Oklahoma defensive coordinator Mike Stoops opted to stick with a seven-DB base defense against West Virginia last week, a curious decision considering how Baylor torched the Sooners on the ground and up the middle the previous week.
The result was a record-setting day for WVU playmaker Tavon Austin — who slid over from wide receiver to running back and was slowed more by fatigue than OU defenders — and a shootout the Sooners barely survived with a win.
OU fans can only hope Stoops is finished fiddling with the failing defensive formation.
It's no secret Stoops and former Sooner defensive coordinator Brent Venables use different systems. Stoops made several subtle tweaks to OU's system this year, and the results were much improved from last year — except for the last two weeks.

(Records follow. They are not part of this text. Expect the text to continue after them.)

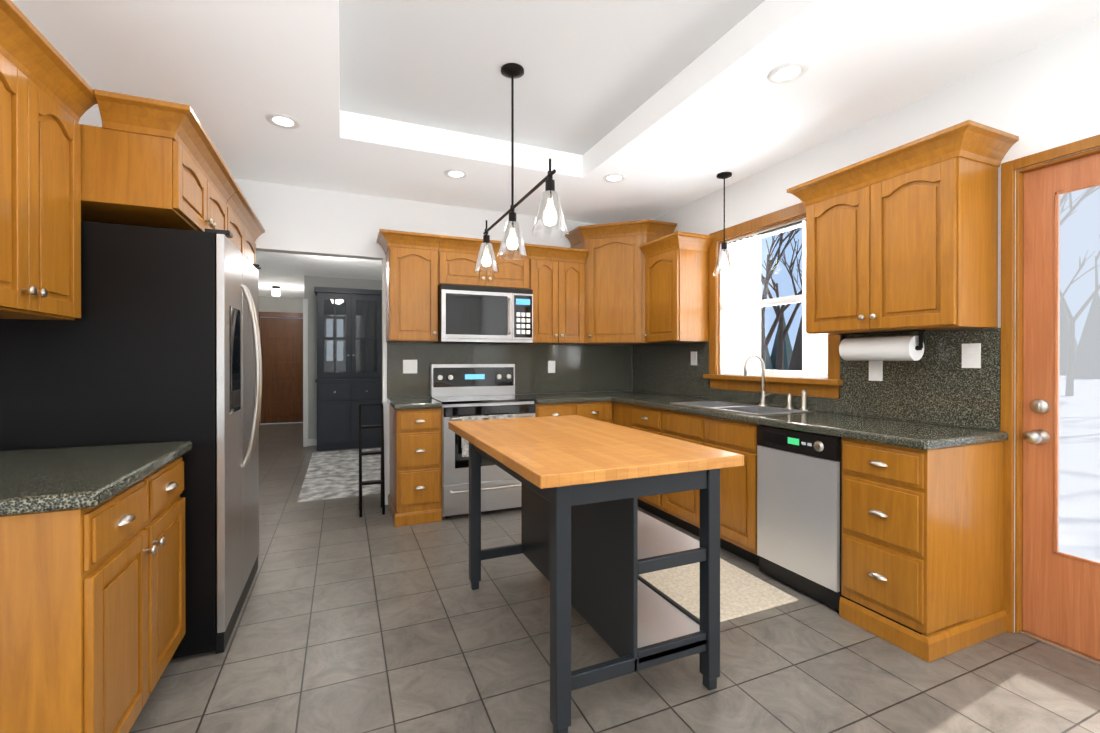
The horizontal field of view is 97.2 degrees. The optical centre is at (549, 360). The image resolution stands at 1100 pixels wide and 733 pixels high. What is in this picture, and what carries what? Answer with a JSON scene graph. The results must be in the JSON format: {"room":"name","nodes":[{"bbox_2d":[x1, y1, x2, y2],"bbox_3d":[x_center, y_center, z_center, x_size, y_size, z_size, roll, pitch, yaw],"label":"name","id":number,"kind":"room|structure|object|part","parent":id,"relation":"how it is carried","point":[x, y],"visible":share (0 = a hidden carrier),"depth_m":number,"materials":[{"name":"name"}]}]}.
{"room":"kitchen","nodes":[
{"label":"kitchen","id":0,"kind":"room"},
{"bbox_2d":[79,106,101,126],"bbox_3d":[-1.520,-0.242,0.238,0.120,2.970,7.066,0,0,-23],"label":"wall","id":1,"kind":"structure","parent":0,"point":[91,116],"depth_m":2.62,"materials":[{"name":"white paint"}]},
{"bbox_2d":[0,0,96,319],"bbox_3d":[-1.773,-0.580,1.480,0.389,0.860,0.680,0,0,-23],"label":"upper cabinet","id":2,"kind":"object","parent":1,"relation":"attached to","point":[48,100],"visible":1,"depth_m":1.58,"materials":[{"name":"brown wood"}]},
{"bbox_2d":[80,89,239,231],"bbox_3d":[-1.940,-0.812,2.248,0.687,0.400,1.005,0,0,-23],"label":"upper cabinet","id":3,"kind":"object","parent":1,"relation":"attached to","point":[148,162],"visible":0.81,"depth_m":1.94,"materials":[{"name":"brown wood"}]},
{"bbox_2d":[226,190,264,263],"bbox_3d":[-2.337,-0.815,3.177,0.687,0.400,1.008,0,0,-23],"label":"upper cabinets","id":4,"kind":"object","parent":1,"relation":"attached to","point":[245,228],"visible":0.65,"depth_m":3.21,"materials":[{"name":"brown wood"}]},
{"bbox_2d":[259,296,303,423],"bbox_3d":[-5.095,-0.100,9.473,1.150,2.640,0.120,0,0,-23],"label":"wall","id":5,"kind":"structure","parent":0,"point":[280,304],"depth_m":9.36,"materials":[{"name":"grey paint"}]},
{"bbox_2d":[259,312,302,424],"bbox_3d":[-5.136,0.145,9.379,1.010,2.150,0.018,0,0,-23],"label":"door frame","id":6,"kind":"structure","parent":5,"relation":"attached to","point":[280,314],"depth_m":9.34,"materials":[{"name":"brown wood"}]},
{"bbox_2d":[261,318,302,423],"bbox_3d":[-5.149,0.195,9.410,0.810,2.030,0.085,0,0,-23],"label":"hall door","id":7,"kind":"structure","parent":5,"relation":"in","point":[282,367],"depth_m":9.40,"materials":[{"name":"brown wood"}]},
{"bbox_2d":[256,251,381,297],"bbox_3d":[-3.438,-1.254,6.816,2.350,0.080,6.304,0,0,-23],"label":"ceiling","id":8,"kind":"structure","parent":0,"point":[286,272],"depth_m":6.46,"materials":[{"name":"white paint"}]},
{"bbox_2d":[272,286,279,296],"bbox_3d":[-4.503,-1.131,7.973,0.120,0.170,0.120,0,0,-23],"label":"hall ceiling light","id":9,"kind":"object","parent":8,"relation":"attached to","point":[275,291],"visible":1,"depth_m":7.93,"materials":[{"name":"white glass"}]},
{"bbox_2d":[304,276,381,438],"bbox_3d":[-3.040,-0.095,7.198,1.080,2.640,0.120,0,0,-23],"label":"wall","id":10,"kind":"structure","parent":0,"point":[311,283],"depth_m":6.98,"materials":[{"name":"grey paint"}]},
{"bbox_2d":[234,179,609,504],"bbox_3d":[-1.015,-0.253,4.362,4.293,2.970,0.120,0,0,-23],"label":"wall","id":11,"kind":"structure","parent":0,"point":[303,221],"depth_m":4.05,"materials":[{"name":"white paint"}]},
{"bbox_2d":[376,229,439,342],"bbox_3d":[-1.180,-0.587,4.011,0.461,0.860,0.389,0,0,-23],"label":"upper cabinet","id":12,"kind":"object","parent":11,"relation":"attached to","point":[411,286],"visible":1,"depth_m":3.90,"materials":[{"name":"brown wood"}]},
{"bbox_2d":[438,235,531,288],"bbox_3d":[-0.598,-0.822,4.260,0.800,0.390,0.389,0,0,-23],"label":"upper cabinet","id":13,"kind":"object","parent":11,"relation":"attached to","point":[457,258],"visible":0.77,"depth_m":4.09,"materials":[{"name":"brown wood"}]},
{"bbox_2d":[433,284,532,343],"bbox_3d":[-0.583,-0.386,4.224,0.792,0.467,0.464,0,0,-23],"label":"over-the-range microwave","id":14,"kind":"object","parent":13,"relation":"attached to","point":[479,315],"visible":0.94,"depth_m":4.04,"materials":[{"name":"silver plastic"}]},
{"bbox_2d":[387,342,631,397],"bbox_3d":[-0.267,0.081,4.603,2.438,0.474,0.022,0,0,-23],"label":"backsplash","id":15,"kind":"structure","parent":11,"relation":"attached to","point":[592,368],"depth_m":4.63,"materials":[{"name":"stone"}]},
{"bbox_2d":[403,360,416,372],"bbox_3d":[-1.207,0.053,4.184,0.120,0.118,0.008,0,0,-23],"label":"outlet","id":16,"kind":"object","parent":15,"relation":"attached to","point":[409,366],"visible":1,"depth_m":4.18,"materials":[{"name":"white plastic"}]},
{"bbox_2d":[548,361,554,372],"bbox_3d":[0.016,0.062,4.707,0.075,0.118,0.008,0,0,-23],"label":"outlet","id":17,"kind":"object","parent":15,"relation":"attached to","point":[551,366],"visible":1,"depth_m":4.70,"materials":[{"name":"white plastic"}]},
{"bbox_2d":[526,244,587,343],"bbox_3d":[0.023,-0.588,4.526,0.547,0.860,0.389,0,0,-23],"label":"upper cabinet","id":18,"kind":"object","parent":11,"relation":"attached to","point":[557,280],"visible":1,"depth_m":4.40,"materials":[{"name":"brown wood"}]},
{"bbox_2d":[565,219,676,344],"bbox_3d":[0.654,-0.698,4.586,0.803,1.080,0.775,0,0,-23],"label":"upper cabinet","id":19,"kind":"object","parent":11,"relation":"attached to","point":[615,286],"visible":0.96,"depth_m":4.41,"materials":[{"name":"brown wood"}]},
{"bbox_2d":[11,0,1099,223],"bbox_3d":[0.398,-1.494,1.055,4.293,0.230,7.066,0,0,-23],"label":"ceiling","id":20,"kind":"structure","parent":0,"point":[664,106],"depth_m":2.49,"materials":[{"name":"white paint"}]},
{"bbox_2d":[265,113,300,128],"bbox_3d":[-1.541,-1.380,2.800,0.180,0.006,0.180,0,0,-23],"label":"recessed light","id":21,"kind":"object","parent":20,"relation":"in","point":[281,120],"visible":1,"depth_m":2.79,"materials":[{"name":"white"}]},
{"bbox_2d":[444,169,467,178],"bbox_3d":[-0.696,-1.382,3.597,0.180,0.006,0.180,0,0,-23],"label":"recessed light","id":22,"kind":"object","parent":20,"relation":"in","point":[457,174],"visible":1,"depth_m":3.59,"materials":[{"name":"white"}]},
{"bbox_2d":[473,63,568,274],"bbox_3d":[-0.200,-1.053,2.592,0.164,1.000,1.184,0,0,-23],"label":"light","id":23,"kind":"object","parent":20,"relation":"hanging from","point":[549,212],"visible":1,"depth_m":2.55,"materials":[{"name":"glass"}]},
{"bbox_2d":[602,173,625,182],"bbox_3d":[0.487,-1.382,3.679,0.180,0.006,0.180,0,0,-23],"label":"recessed light","id":24,"kind":"object","parent":20,"relation":"in","point":[613,178],"visible":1,"depth_m":3.67,"materials":[{"name":"white"}]},
{"bbox_2d":[713,172,735,275],"bbox_3d":[1.299,-1.013,3.613,0.164,0.744,0.164,0,0,-23],"label":"light","id":25,"kind":"object","parent":20,"relation":"hanging from","point":[724,260],"visible":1,"depth_m":3.59,"materials":[{"name":"glass"}]},
{"bbox_2d":[767,61,808,83],"bbox_3d":[1.141,-1.379,2.327,0.180,0.006,0.180,0,0,-23],"label":"recessed light","id":26,"kind":"object","parent":20,"relation":"in","point":[788,72],"visible":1,"depth_m":2.32,"materials":[{"name":"white"}]},
{"bbox_2d":[129,422,1099,732],"bbox_3d":[-0.998,1.264,3.958,4.583,0.060,13.490,0,0,-23],"label":"floor","id":27,"kind":"structure","parent":0,"point":[371,620],"depth_m":1.98,"materials":[{"name":"tile"}]},
{"bbox_2d":[0,457,185,732],"bbox_3d":[-1.605,0.806,1.473,0.686,0.868,0.810,0,0,-23],"label":"base cabinet","id":28,"kind":"object","parent":27,"relation":"on","point":[92,619],"visible":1,"depth_m":1.24,"materials":[{"name":"brown wood"}]},
{"bbox_2d":[0,441,191,515],"bbox_3d":[-1.609,0.348,1.465,0.678,0.042,0.840,0,0,-23],"label":"countertop","id":29,"kind":"structure","parent":28,"relation":"on","point":[47,480],"depth_m":1.43,"materials":[{"name":"stone"}]},
{"bbox_2d":[0,221,261,658],"bbox_3d":[-1.864,0.341,2.329,0.842,1.793,0.910,0,0,-23],"label":"refrigerator","id":30,"kind":"object","parent":27,"relation":"on","point":[159,340],"visible":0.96,"depth_m":1.98,"materials":[{"name":"black"}]},
{"bbox_2d":[297,448,380,501],"bbox_3d":[-2.251,1.224,5.484,0.900,0.010,2.400,0,0,-23],"label":"rug","id":31,"kind":"object","parent":27,"relation":"on","point":[332,474],"visible":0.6,"depth_m":5.14,"materials":[{"name":"grey fabric"}]},
{"bbox_2d":[314,287,381,450],"bbox_3d":[-2.849,0.111,6.931,0.920,2.230,0.517,0,0,-23],"label":"tall cabinet","id":32,"kind":"object","parent":27,"relation":"on","point":[348,380],"visible":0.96,"depth_m":6.75,"materials":[{"name":"painted wood"},{"name":"glass"}]},
{"bbox_2d":[359,403,384,516],"bbox_3d":[-1.451,0.796,3.943,0.192,0.880,0.221,0,0,-23],"label":"step stool","id":33,"kind":"object","parent":27,"relation":"on","point":[372,482],"visible":1,"depth_m":3.93,"materials":[{"name":"metal"}]},
{"bbox_2d":[388,405,441,526],"bbox_3d":[-1.101,0.800,3.916,0.348,0.868,0.628,0,0,-23],"label":"base cabinet","id":34,"kind":"object","parent":27,"relation":"on","point":[415,461],"visible":0.98,"depth_m":3.66,"materials":[{"name":"brown wood"}]},
{"bbox_2d":[387,397,441,409],"bbox_3d":[-1.105,0.342,3.915,0.355,0.042,0.628,0,0,-23],"label":"countertop","id":35,"kind":"structure","parent":34,"relation":"on","point":[412,403],"depth_m":3.69,"materials":[{"name":"stone"}]},
{"bbox_2d":[430,364,534,517],"bbox_3d":[-0.570,0.633,4.094,0.762,1.200,0.670,0,0,-23],"label":"range","id":36,"kind":"object","parent":27,"relation":"on","point":[462,392],"visible":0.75,"depth_m":3.88,"materials":[{"name":"silver metal"}]},
{"bbox_2d":[535,401,612,423],"bbox_3d":[0.111,0.798,4.430,0.748,0.868,0.636,0,0,-23],"label":"base cabinet","id":37,"kind":"object","parent":27,"relation":"on","point":[601,411],"visible":0.21,"depth_m":4.19,"materials":[{"name":"brown wood"}]},
{"bbox_2d":[515,392,610,403],"bbox_3d":[0.085,0.341,4.419,0.690,0.041,0.639,0,0,-23],"label":"countertop","id":38,"kind":"structure","parent":37,"relation":"on","point":[579,397],"depth_m":4.23,"materials":[{"name":"stone"}]},
{"bbox_2d":[469,443,719,732],"bbox_3d":[0.099,0.808,2.235,0.677,0.859,1.180,0,0,-23],"label":"kitchen island","id":39,"kind":"object","parent":27,"relation":"on","point":[593,544],"depth_m":1.81,"materials":[{"name":"black wood"}]},
{"bbox_2d":[448,415,743,490],"bbox_3d":[0.068,0.358,2.210,0.790,0.040,1.360,0,0,-23],"label":"island countertop","id":40,"kind":"structure","parent":39,"relation":"on","point":[549,453],"depth_m":1.82,"materials":[{"name":"brown wood"}]},
{"bbox_2d":[613,402,670,521],"bbox_3d":[0.953,0.799,4.097,0.636,0.868,0.735,0,0,-23],"label":"base cabinet","id":41,"kind":"object","parent":27,"relation":"on","point":[645,419],"visible":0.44,"depth_m":3.87,"materials":[{"name":"brown wood"}]},
{"bbox_2d":[662,409,759,565],"bbox_3d":[1.278,0.801,3.337,0.636,0.868,0.915,0,0,-23],"label":"base cabinet","id":42,"kind":"object","parent":27,"relation":"on","point":[738,510],"visible":0.38,"depth_m":3.03,"materials":[{"name":"brown wood"}]},
{"bbox_2d":[599,391,1007,449],"bbox_3d":[1.194,0.343,3.533,0.639,0.041,3.138,0,0,-23],"label":"countertop","id":43,"kind":"structure","parent":42,"relation":"on","point":[916,435],"depth_m":2.46,"materials":[{"name":"stone"}]},
{"bbox_2d":[672,401,812,414],"bbox_3d":[1.273,0.417,3.334,0.446,0.200,0.856,0,0,-23],"label":"double-bowl sink","id":44,"kind":"object","parent":43,"relation":"in","point":[744,408],"visible":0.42,"depth_m":3.35,"materials":[{"name":"silver metal"}]},
{"bbox_2d":[743,354,807,410],"bbox_3d":[1.506,0.140,3.258,0.210,0.366,0.382,0,0,-23],"label":"sink faucet","id":45,"kind":"object","parent":43,"relation":"on","point":[789,399],"visible":0.98,"depth_m":3.37,"materials":[{"name":"silver metal"}]},
{"bbox_2d":[639,558,797,621],"bbox_3d":[0.694,1.230,2.980,0.685,0.012,1.360,0,0,-23],"label":"area rug","id":46,"kind":"object","parent":27,"relation":"on","point":[743,593],"visible":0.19,"depth_m":2.58,"materials":[{"name":"beige fabric"}]},
{"bbox_2d":[757,425,851,609],"bbox_3d":[1.560,0.794,2.686,0.618,0.846,0.498,0,0,-23],"label":"dishwasher","id":47,"kind":"object","parent":27,"relation":"on","point":[799,491],"visible":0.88,"depth_m":2.53,"materials":[{"name":"silver metal"}]},
{"bbox_2d":[839,437,1006,661],"bbox_3d":[1.737,0.804,2.275,0.628,0.868,0.390,0,0,-23],"label":"base cabinet","id":48,"kind":"object","parent":27,"relation":"on","point":[921,554],"visible":0.98,"depth_m":2.12,"materials":[{"name":"brown wood"}]},
{"bbox_2d":[649,18,1099,632],"bbox_3d":[2.293,-0.246,1.934,0.120,2.970,7.186,0,0,-23],"label":"wall","id":49,"kind":"structure","parent":0,"point":[1041,96],"depth_m":2.31,"materials":[{"name":"white paint"}]},
{"bbox_2d":[639,231,714,342],"bbox_3d":[1.075,-0.587,4.129,0.389,0.860,0.537,0,0,-23],"label":"upper cabinet","id":50,"kind":"object","parent":49,"relation":"attached to","point":[677,287],"visible":0.96,"depth_m":3.99,"materials":[{"name":"brown wood"}]},
{"bbox_2d":[703,202,842,398],"bbox_3d":[1.577,-0.406,3.500,0.166,1.278,1.190,0,0,-23],"label":"window","id":51,"kind":"structure","parent":49,"relation":"in","point":[829,387],"depth_m":3.48,"materials":[{"name":"brown wood"}]},
{"bbox_2d":[727,220,805,243],"bbox_3d":[1.573,-0.930,3.497,0.010,0.010,0.965,0,0,-23],"label":"curtain rod","id":52,"kind":"object","parent":51,"relation":"attached to","point":[768,231],"visible":0.5,"depth_m":3.47,"materials":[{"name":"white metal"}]},
{"bbox_2d":[720,232,760,374],"bbox_3d":[1.466,-0.418,3.750,0.020,1.056,0.416,0,0,-23],"label":"sheer curtain","id":53,"kind":"object","parent":52,"relation":"hanging from","point":[740,316],"visible":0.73,"depth_m":3.74,"materials":[{"name":"white fabric"}]},
{"bbox_2d":[802,218,827,377],"bbox_3d":[1.724,-0.416,3.147,0.021,1.056,0.196,0,0,-23],"label":"sheer curtain","id":54,"kind":"object","parent":52,"relation":"hanging from","point":[814,355],"visible":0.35,"depth_m":3.18,"materials":[{"name":"white fabric"}]},
{"bbox_3d":[1.618,-0.425,3.518,0.075,1.078,0.988,0,0,-23],"label":"vinyl window frame","id":55,"kind":"part","parent":51,"relation":"part of","materials":[{"name":"white plastic"}]},
{"bbox_2d":[632,328,1000,430],"bbox_3d":[1.477,0.084,3.658,0.022,0.474,3.085,0,0,-23],"label":"backsplash","id":56,"kind":"structure","parent":49,"relation":"attached to","point":[936,383],"depth_m":2.63,"materials":[{"name":"stone"}]},
{"bbox_2d":[691,352,696,364],"bbox_3d":[1.239,-0.017,4.178,0.008,0.118,0.075,0,0,-23],"label":"electrical outlet plate","id":57,"kind":"object","parent":56,"relation":"attached to","point":[693,358],"visible":1,"depth_m":4.17,"materials":[{"name":"white plastic"}]},
{"bbox_2d":[869,361,882,380],"bbox_3d":[1.848,0.057,2.753,0.008,0.118,0.075,0,0,-23],"label":"electrical outlet plate","id":58,"kind":"object","parent":56,"relation":"attached to","point":[875,370],"visible":0.83,"depth_m":2.75,"materials":[{"name":"white plastic"}]},
{"bbox_2d":[962,343,980,367],"bbox_3d":[2.027,-0.022,2.334,0.008,0.118,0.075,0,0,-23],"label":"switch plate","id":59,"kind":"object","parent":56,"relation":"attached to","point":[971,355],"visible":1,"depth_m":2.33,"materials":[{"name":"white plastic"}]},
{"bbox_2d":[787,120,1018,334],"bbox_3d":[1.758,-0.583,2.530,0.389,0.860,0.911,0,0,-23],"label":"upper cabinet","id":60,"kind":"object","parent":49,"relation":"attached to","point":[904,237],"visible":1,"depth_m":2.30,"materials":[{"name":"brown wood"}]},
{"bbox_2d":[839,330,925,360],"bbox_3d":[1.779,-0.076,2.619,0.128,0.153,0.430,0,0,-23],"label":"paper towel holder","id":61,"kind":"object","parent":60,"relation":"attached to","point":[900,348],"visible":1,"depth_m":2.55,"materials":[{"name":"white paper"}]},
{"bbox_2d":[1000,134,1099,665],"bbox_3d":[2.336,0.166,1.809,0.140,2.145,0.990,0,0,-23],"label":"door frame","id":62,"kind":"structure","parent":49,"relation":"attached to","point":[1011,422],"depth_m":2.20,"materials":[{"name":"brown wood"}]},
{"bbox_2d":[1022,153,1099,659],"bbox_3d":[2.305,0.189,1.795,0.128,2.076,0.876,0,0,-23],"label":"exterior door","id":63,"kind":"structure","parent":49,"relation":"in","point":[1061,598],"depth_m":2.12,"materials":[{"name":"brown wood"}]},
{"bbox_3d":[2.136,0.271,2.132,0.083,0.199,0.064,0,0,-23],"label":"exterior door hardware","id":64,"kind":"part","parent":63,"relation":"part of","materials":[{"name":"silver metal"}]},
{"bbox_3d":[-1.842,-0.091,5.925,0.120,2.640,3.404,0,0,-23],"label":"wall","id":65,"kind":"structure","parent":0,"visible":0},
{"bbox_2d":[303,299,316,446],"bbox_3d":[-2.378,0.179,5.635,1.090,2.100,3.272,0,0,-23],"label":"door trim","id":66,"kind":"structure","parent":65,"relation":"attached to","point":[307,442],"depth_m":6.88,"materials":[{"name":"white"}]},
{"label":"outside","id":67,"kind":"structure","parent":0,"visible":0},
{"bbox_2d":[1059,375,1099,558],"bbox_3d":[36.791,1.324,32.058,86.967,0.080,110.000,0,0,-23],"label":"snowy ground","id":68,"kind":"structure","parent":67,"point":[1085,442],"depth_m":6.11,"materials":[{"name":"white snow"}]},
{"bbox_2d":[761,227,801,369],"bbox_3d":[6.316,-1.562,13.292,2.033,5.790,1.635,0,0,-23],"label":"bare tree","id":69,"kind":"object","parent":68,"relation":"on","point":[766,341],"depth_m":12.94,"materials":[{"name":"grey plant"}]},
{"bbox_2d":[761,231,801,369],"bbox_3d":[7.273,-1.487,15.414,2.049,5.644,2.436,0,0,-23],"label":"bare tree","id":70,"kind":"object","parent":68,"relation":"on","point":[782,333],"depth_m":15.10,"materials":[{"name":"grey plant"}]},
{"bbox_2d":[793,265,801,289],"bbox_3d":[10.217,-1.587,18.162,1.649,5.823,2.677,0,0,-23],"label":"bare tree","id":71,"kind":"object","parent":68,"relation":"on","point":[797,277],"depth_m":18.84,"materials":[{"name":"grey plant"}]},
{"bbox_2d":[765,292,1099,378],"bbox_3d":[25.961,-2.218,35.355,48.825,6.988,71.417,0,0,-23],"label":"tree","id":72,"kind":"object","parent":68,"relation":"on","point":[793,355],"depth_m":41.83,"materials":[{"name":"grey plant"}]},
{"bbox_2d":[1060,189,1087,213],"bbox_3d":[13.891,-2.294,14.549,3.458,7.257,2.691,0,0,-23],"label":"bare tree","id":73,"kind":"object","parent":68,"relation":"on","point":[1069,205],"depth_m":14.04,"materials":[{"name":"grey plant"}]},
{"bbox_2d":[1059,549,1099,561],"bbox_3d":[3.106,1.308,2.097,1.460,0.099,2.000,0,0,-23],"label":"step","id":74,"kind":"structure","parent":68,"relation":"on","point":[1072,553],"depth_m":3.12,"materials":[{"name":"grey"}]},
{"bbox_2d":[1060,186,1099,225],"bbox_3d":[7.932,-1.806,7.648,1.920,6.310,1.923,0,0,-23],"label":"bare tree","id":75,"kind":"object","parent":68,"relation":"on","point":[1076,204],"depth_m":7.67,"materials":[{"name":"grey plant"}]},
{"bbox_2d":[1060,235,1099,395],"bbox_3d":[19.918,-2.058,18.363,3.048,6.761,3.948,0,0,-23],"label":"bare tree","id":76,"kind":"object","parent":68,"relation":"on","point":[1071,317],"depth_m":18.04,"materials":[{"name":"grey plant"}]}
]}

This particular tweak made sense before it was implemented. Baylor has the country's top passing attack, and West Virginia likely would have held that title if it hadn't inexplicably forgotten how to play football for much of the season. (Remember when WVU quarterback Geno Smith threw for 656 yards and eight touchdowns against Baylor?)
Stopping the pass was a priority, and Stoops was willing to sacrifice a few yards on the ground to keep opponents from airing it out — he admitted as much following the Baylor game. But allowing 710 yards on the ground in just two games is not an acceptable sacrifice.
Sure, the Bears and Mountaineers have more daunting offensive attacks than the Sooners' previous opponents, but it's still a mystery why OU stuck with seven DBs after the system was very publicly exploited by the Bears, who averaged 4.9 yards per rush against the Sooners.
Allowing a one-dimensional team to discover its second is one thing; however, Oklahoma cannot afford to give the Cowboys space to run because it's a specialty of theirs.